OTOH, we can all think of instances where we suspect that only violence will stop an atrocity. There's nothing at the root of the concept we object to. Sometimes the violence needs to be immoral or contain collateral, even. The reasonable second-guessing is whether the intervention will help. That will be a function of capacity and willingness to sufficiently invest. See: people in my first paragraph.

I don't know the Aztec numbers, nor pretend to. I am not sure that arguments about the scale really matter, given that they're all atrocious. Just pulling off of headlines, ISIS was killing about 9k people annually in Iraq, roughly a population of 40 million, which I think is in the same wheelhouse as what Zard was asking about. AFAICT, there was the understanding that intervention was warranted, even if we then disagreed on the mechanism of intervention. We had an old (odious) poster with pretty good personal experience with UN Blue Helmets, and was thoroughly contemptuous of them. He was hard to handle, but I do believe that that experience really shaped his view. But even that can fall under 'under-investment'.
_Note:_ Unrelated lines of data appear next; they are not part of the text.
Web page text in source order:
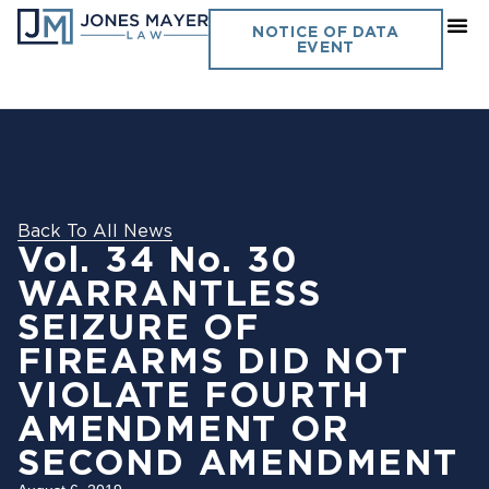
NOTICE OF DATA
EVENT
Back To All News
Vol. 34 No. 30
WARRANTLESS
SEIZURE OF
FIREARMS DID NOT
VIOLATE FOURTH
AMENDMENT OR
SECOND AMENDMENT
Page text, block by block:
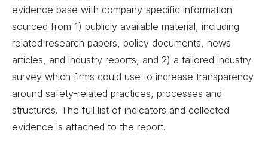
evidence base with company-specific information
sourced from 1) publicly available material, including
related research papers, policy documents, news
articles, and industry reports, and 2) a tailored industry
survey which firms could use to increase transparency
around safety-related practices, processes and
structures. The full list of indicators and collected
evidence is attached to the report.
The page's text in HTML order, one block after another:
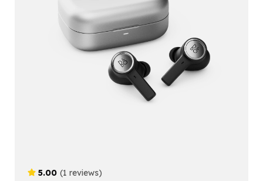
5.00 (1 reviews)
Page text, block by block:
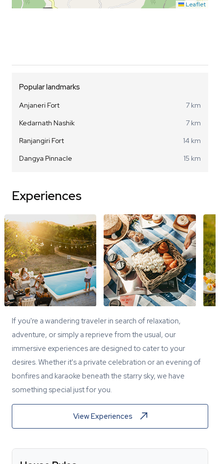
Leaflet
Popular landmarks
Anjaneri Fort
7 km
Kedarnath Nashik
7 km
Ranjangiri Fort
14 km
Dangya Pinnacle
15 km
Experiences
If you're a wandering traveler in search of relaxation,
adventure, or simply a reprieve from the usual, our
immersive experiences are designed to cater to your
desires. Whether it's a private celebration or an evening of
bonfires and karaoke beneath the starry sky, we have
something special just for you.
View Experiences
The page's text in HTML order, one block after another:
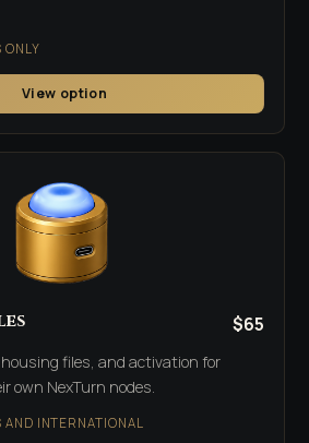
ONLY
View option
$65
files, and activation for
own NexTurn nodes.
INTERNATIONAL
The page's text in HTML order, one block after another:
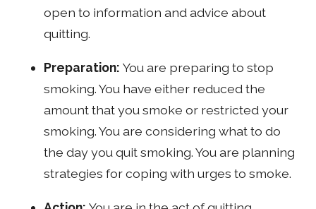
open to information and advice about
quitting.
Preparation:You are preparing to stop
smoking. You have either reduced the
amount that you smoke or restricted your
smoking. You are considering what to do
the day you quit smoking. You are planning
strategies for coping with urges to smoke.
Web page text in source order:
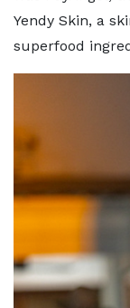
Yendy Skin, a
superfood
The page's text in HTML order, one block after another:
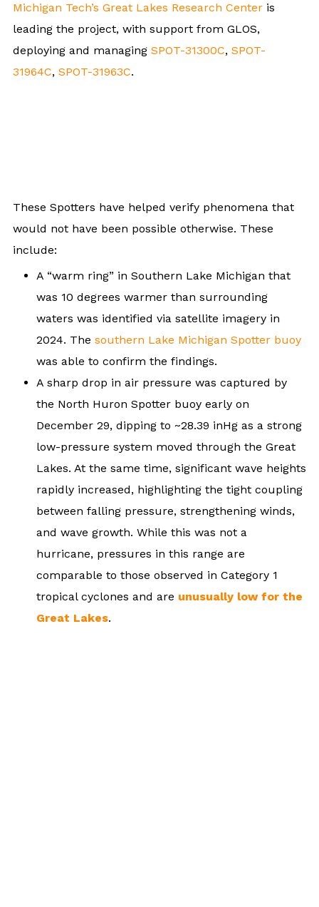
Michigan Tech’s Great Lakes Research Centeris
leading the project, with support from GLOS,
deploying and managing SPOT-31300C, SPOT-
31964C, SPOT-31963C.
These Spotters have helped verify phenomena that
would not have been possible otherwise. These
include:
A “warm ring” in Southern Lake Michigan that
was 10 degrees warmer than surrounding
waters was identified via satellite imagery in
2024. The southern Lake Michigan Spotter buoy
was able to confirm the findings.
A sharp drop in air pressure was captured by
the North Huron Spotter buoy early on
December 29, dipping to ~28.39 inHg as a strong
low-pressure system moved through the Great
Lakes. At the same time, significant wave heights
rapidly increased, highlighting the tight coupling
between falling pressure, strengthening winds,
and wave growth. While this was not a
hurricane, pressures in this range are
comparable to those observed in Category 1
tropical cyclones and are unusually low for the
Great Lakes.
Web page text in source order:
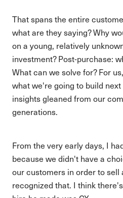
That spans the entire
what are they saying? Why
on a young, relatively
investment? Post-purchase:
What can we solve for? For
what we're going to build
insights gleaned from our
generations.
From the very early days, I
because we didn't have a
our customers in order to sell
recognized that. I think
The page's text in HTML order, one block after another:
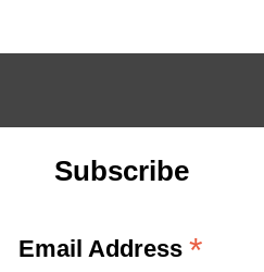
Subscribe
Email Address *
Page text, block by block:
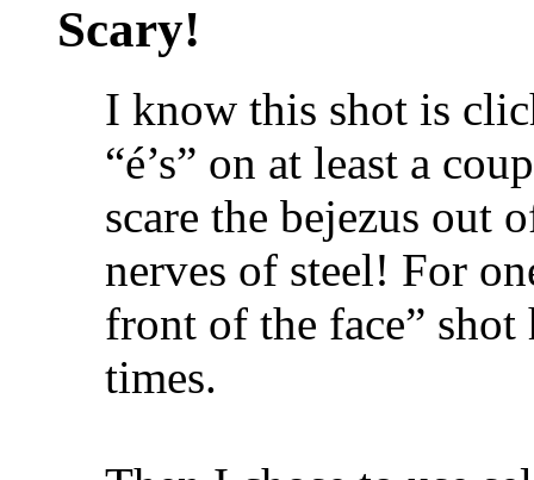
Scary!
I know this shot is
“é’s” on at least a
scare the bejezus out
nerves of steel! For
front of the face” shot
times.
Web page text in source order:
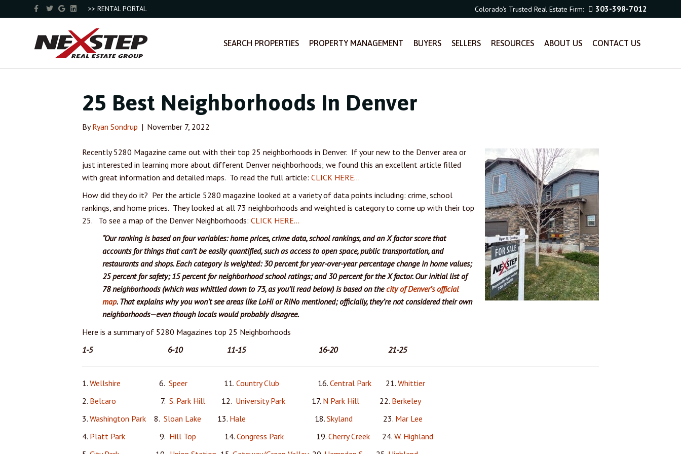
F
a
c
b
o
o
T
w
i
t
e
r
G
o
o
l
e
L
i
n
e
d
i
n
>> RENTAL PORTAL Colorado's Trusted Real Estate Firm: 303-398-7012
SEARCH PROPERTIES PROPERTY MANAGEMENT BUYERS SELLERS RESOURCES ABOUT US CONTACT US
25 Best Neighborhoods In Denver
ByRyan Sondrup | November 7, 2022
Recently 5280 Magazine came out with their top 25 neighborhoods in Denver. If your new to the Denver area or
just interested in learning more about different Denver neighborhoods; we found this an excellent article filled
with great information and detailed maps. To read the full article: CLICK HERE…
How did they do it? Per the article 5280 magazine looked at a variety of data points including: crime, school
rankings, and home prices. They looked at all 73 neighborhoods and weighted is category to come up with their top
25. To see a map of the Denver Neighborhoods: CLICK HERE…
“Our ranking is based on four variables: home prices, crime data, school rankings, and an X factor score that
accounts for things that can’t be easily quantified, such as access to open space, public transportation, and
restaurants and shops. Each category is weighted: 30 percent for year-over-year percentage change in home values;
25 percent for safety; 15 percent for neighborhood school ratings; and 30 percent for the X factor. Our initial list of
78 neighborhoods (which was whittled down to 73, as you’ll read below) is based on thecity of Denver’s official
map. That explains why you won’t see areas like LoHi or RiNo mentioned; officially, they’re not considered their own
neighborhoods—even though locals would probably disagree.
Here is a summary of 5280 Magazines top 25 Neighborhoods
1-5
6-10 11-15 16-20 21-25
1. Wellshire 6. Speer 11. Country Club 16. Central Park 21. Whittier
2. Belcaro 7. S. Park Hill 12. University Park 17. N Park Hill 22. Berkeley
3. Washington Park 8. Sloan Lake 13. Hale 18. Skyland 23. Mar Lee
4. Platt Park 9. Hill Top 14. Congress Park 19. Cherry Creek 24. W. Highland
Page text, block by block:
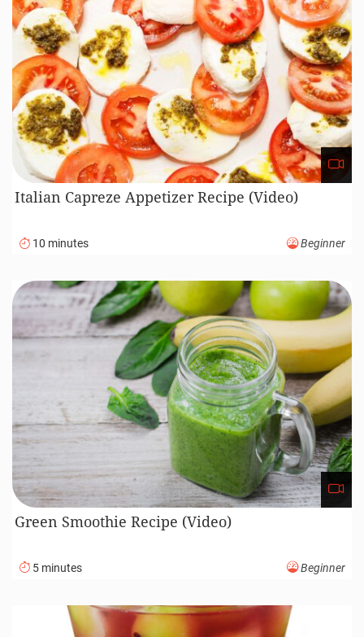
Italian Capreze Appetizer Recipe (Video)
10 minutes Beginner
Green Smoothie Recipe (Video)
5 minutes Beginner
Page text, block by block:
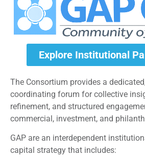
Explore Institutional
The Consortium provides a
coordinating forum for collective
refinement, and structured
commercial, investment, and
GAP are an interdependent
capital strategy that includes:
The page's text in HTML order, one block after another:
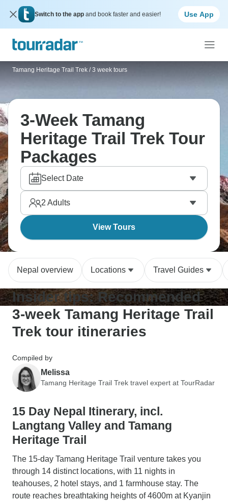
Switch to the app and book faster and easier! Use App
Tamang Heritage Trail Trek / 3 week tours
3-Week Tamang
Heritage Trail Trek Tour
Packages
Select Date
2 Adults
View Tours
Nepal overview Locations Travel Guides
Insider tips: Recommended
3-week Tamang Heritage Trail
Trek tour itineraries
Compiled by
Melissa
Tamang Heritage Trail Trek travel expert at TourRadar
15 Day Nepal Itinerary, incl.
Langtang Valley and Tamang
Heritage Trail
The 15-day Tamang Heritage Trail venture takes you
through 14 distinct locations, with 11 nights in
teahouses, 2 hotel stays, and 1 farmhouse stay. The
route reaches breathtaking heights of 4600m at Kyanjin

But to highlight how we view interpersonal violence differently than natural evil, and even how we heuristically divide them, in the first year of the pandemic Sweden had roughly 6,000 more covid-related deaths than Israel. Let's call these sacrifices to the gods of economics and freedom. I think it's interesting how we can both see those deaths as a variant of callous interpersonal violence AND as a 'natural evil'. But, we never thought about using any type of force against Sweden. That said, the wholescale of suffering with regards to covid in the population will be different than if religious self-appointed police are culling a similar number of people. Heck, even the DALY calculation will be different.
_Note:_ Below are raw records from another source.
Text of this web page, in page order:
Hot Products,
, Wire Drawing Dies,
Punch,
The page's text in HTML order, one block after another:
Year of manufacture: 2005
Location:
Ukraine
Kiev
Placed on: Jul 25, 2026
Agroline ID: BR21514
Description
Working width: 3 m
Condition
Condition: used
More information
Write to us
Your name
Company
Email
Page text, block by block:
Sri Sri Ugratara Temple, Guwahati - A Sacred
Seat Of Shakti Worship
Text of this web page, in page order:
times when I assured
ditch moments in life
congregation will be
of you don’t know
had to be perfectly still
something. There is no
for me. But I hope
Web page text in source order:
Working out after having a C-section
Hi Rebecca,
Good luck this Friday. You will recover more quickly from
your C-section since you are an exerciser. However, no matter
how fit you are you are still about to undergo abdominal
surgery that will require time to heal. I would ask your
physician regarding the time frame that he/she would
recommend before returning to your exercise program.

If there was a serial stalker in our city breaking into old ladies' houses every week, and who played Russian Roulette with their frontal cortex after tagging all their family on Facebook ... we would lose our minds. But the average Boomer woman has a ~1/6 chance of having Alzheimer's when she's 85, and we barely shrug. Obviously different, but not different enough to explain the scale of our indifference.
 
With ISIS another reason to destroy their caliphate was that this was spreading across parts of the Middle East and Africa and even the Philippines and Central Asia (not territorially there I think) and they were using this territory as a center for promoting terrorism worldwide so it wasn’t even just limited to humanitarian concern for locals there.
 
Ironically, it was the religious practice of the Mexica Aztecs in Tenochtitlan which caused their downfall. The large-scale slaughters they made endure to their subjugated neighbors was the main reason for their rapid rallying to Cortés. Yet Aztec culture is not totally dead, it is still very prevalent in Mexican culture (cuisine, celebrations...), it's only that it got mixed with the Spanish one to become something different but still unique.
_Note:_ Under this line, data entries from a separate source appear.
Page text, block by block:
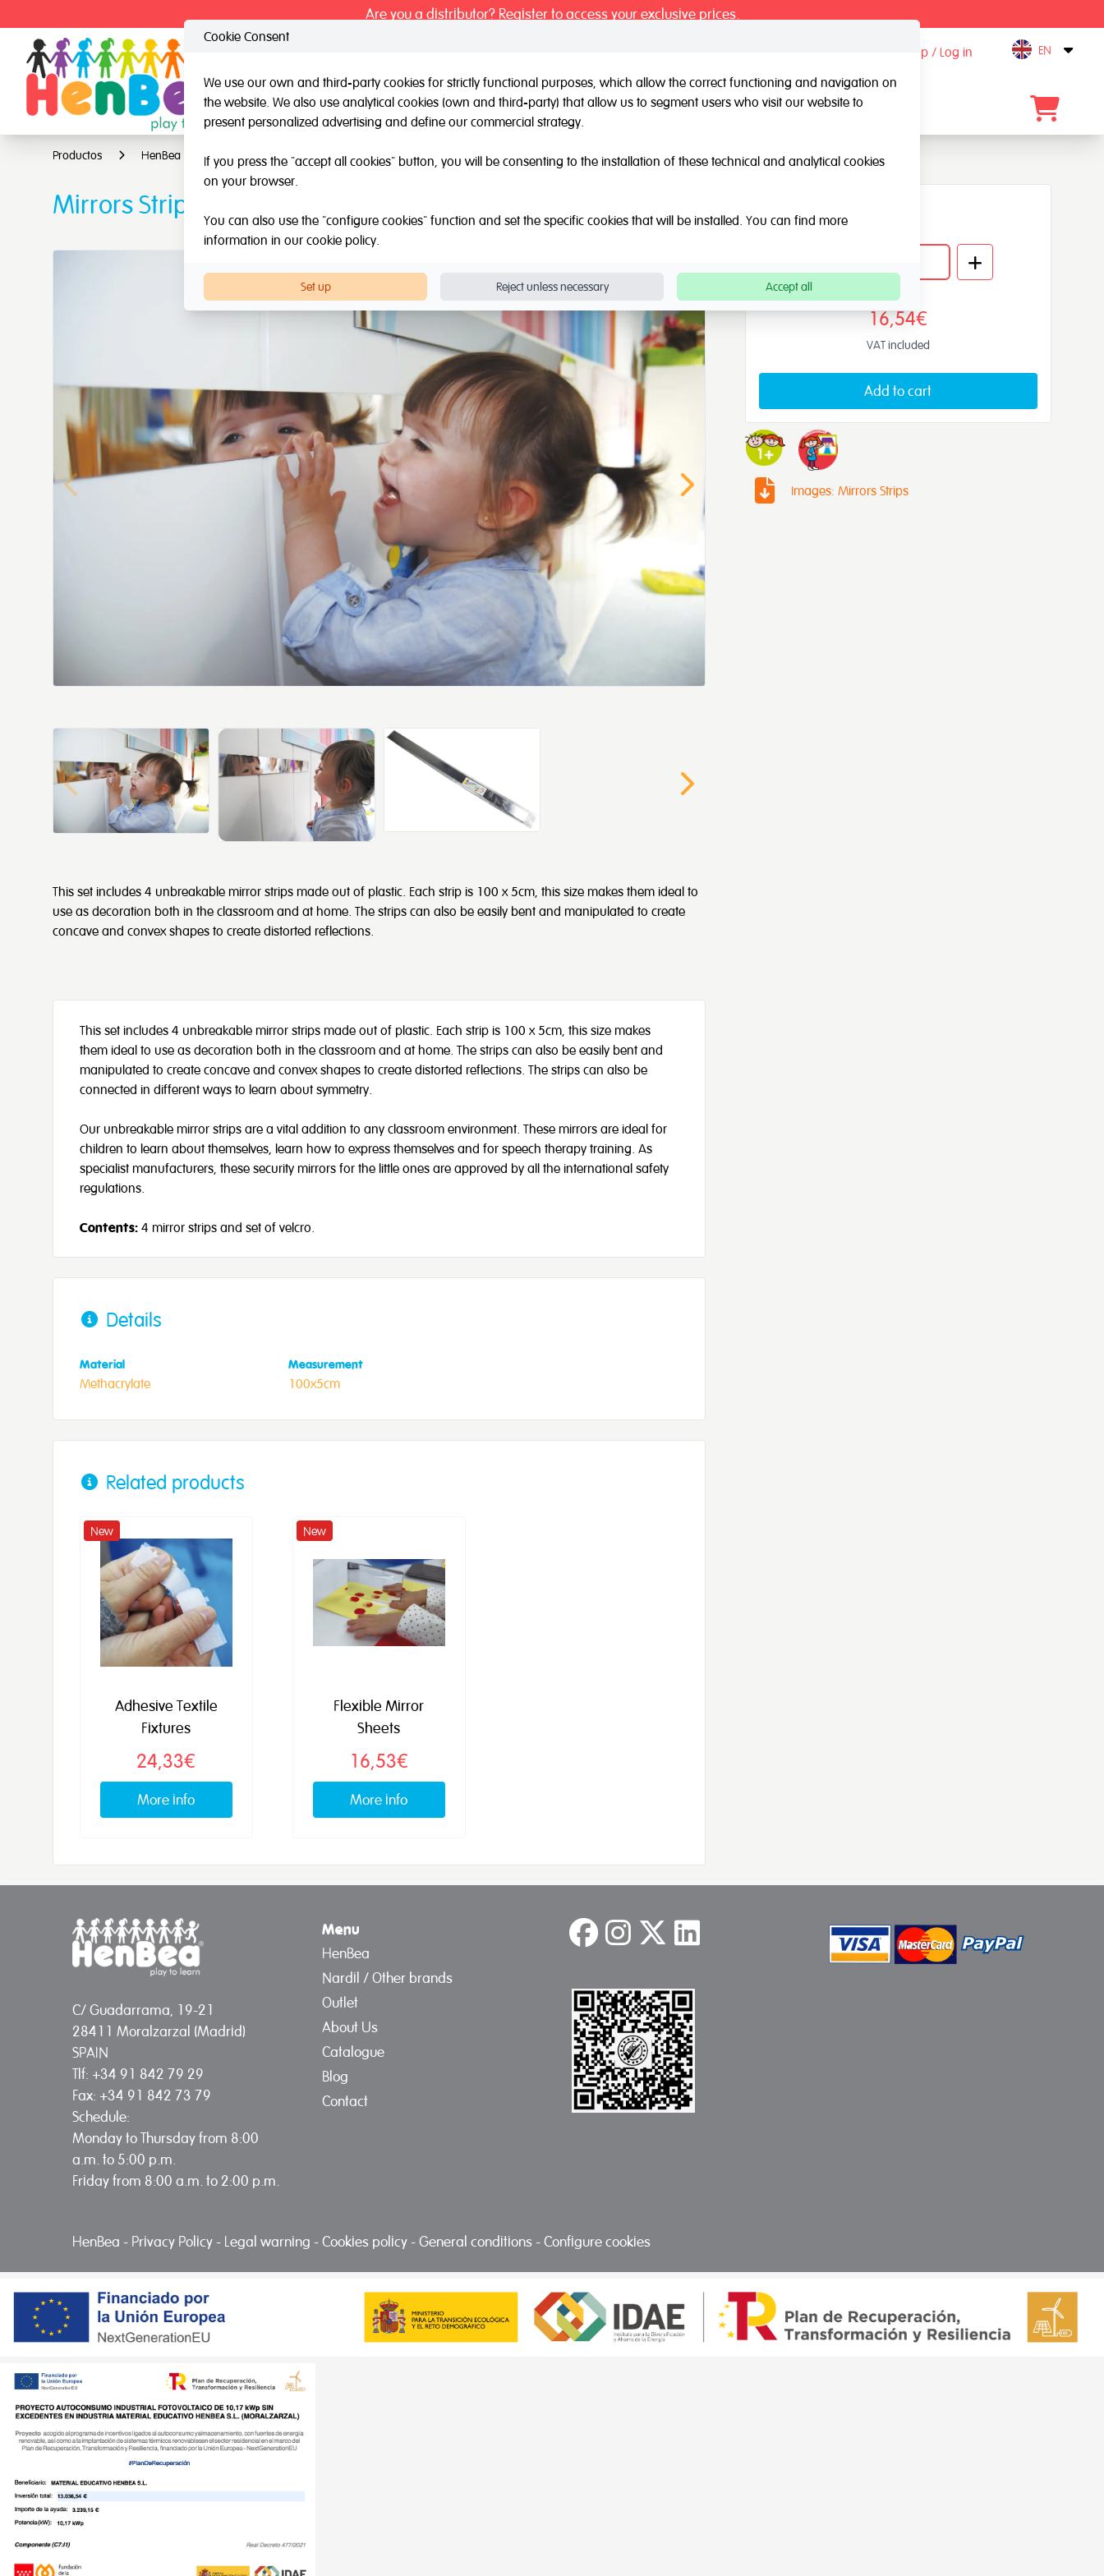
Are you a distributor? Register to access your exclusive prices.
Sign up / Log in Open
EN
HenBea Nardil / Other brands Outlet About Us Catalogue Blog Contact
Productos HenBea Mirrors Strips
Mirrors Strips
This set includes 4 unbreakable mirror strips made out of plastic. Each strip is 100 x 5cm, this size makes them ideal to
use as decoration both in the classroom and at home. The strips can also be easily bent and manipulated to create
concave and convex shapes to create distorted reflections.
Quantity
16,54€
VAT included
Add to cart
Images: Mirrors Strips
This set includes 4 unbreakable mirror strips made out of plastic. Each strip is 100 x 5cm, this size makes
them ideal to use as decoration both in the classroom and at home. The strips can also be easily bent and
manipulated to create concave and convex shapes to create distorted reflections. The strips can also be
connected in different ways to learn about symmetry.
Our unbreakable mirror strips are a vital addition to any classroom environment. These mirrors are ideal for
children to learn about themselves, learn how to express themselves and for speech therapy training. As
specialist manufacturers, these security mirrors for the little ones are approved by all the international safety
regulations.
Contents: 4 mirror strips and set of velcro.
Details
Material
Methacrylate
Measurement
100x5cm
Related products
New
Adhesive Textile
Fixtures
24,33€
More info
New
Flexible Mirror
Sheets
16,53€
More info
C/ Guadarrama, 19-21
28411 Moralzarzal (Madrid)
SPAIN
Tlf: +34 91 842 79 29
Fax: +34 91 842 73 79
Schedule:
Monday to Thursday from 8:00
a.m. to 5:00 p.m.
Friday from 8:00 a.m. to 2:00 p.m.
Menu
HenBea
Nardil / Other brands
Outlet
About Us
Catalogue
Blog
Contact
HenBea - Privacy Policy - Legal warning -Cookies policy -General conditions -Configure cookies
Cookie Consent
We use our own and third-party cookies for strictly functional purposes, which allow the correct functioning and navigation on
the website. We also use analytical cookies (own and third-party) that allow us to segment users who visit our website to
present personalized advertising and define our commercial strategy.
If you press the "accept all cookies" button, you will be consenting to the installation of these technical and analytical cookies
on your browser.
You can also use the "configure cookies" function and set the specific cookies that will be installed. You can find more
information in our cookie policy.
Set up Reject unless necessary Accept all

Now to answer your question, it would unfortunately depend a lot on the geopolitical context. Even if technically not a "religion", the Cambodian genocide perpetrated by the Red khmers turned out massive, but as it followed the fall of Saigon, no one was really in a position to intervene in order to stop it. And no one did.
That may seem kind of comparable, because the government in Cambodia at the time was indeed led by crazy people who wanted to kill a subset of their own citizens whom they accused of being disloyal and having ties to the neighboring country.
Like the aztecs they killed other people inside their empire but not seen as part of their ethnicity/group.

But there is a difference. In Cambodia (as in other contemporary cases) it is a matter of nationalism gone crazy that eventually gets resolved with the destruction or driving away of the targeted portion of the population, or defeat of the group in power. Genocide or regime collapse.
In the Aztec Empire it was an essential cultural matter likely to continue for centuries without outside intervention. Slaughter was not a means to some end but the end in itself, whatever the religious narrative justifying it. Absent the overthrowing of aztec religion, a central part of its culture, it would go on. In their belief system that slaughter had to continue for ever. I think that's actually worse than genocide.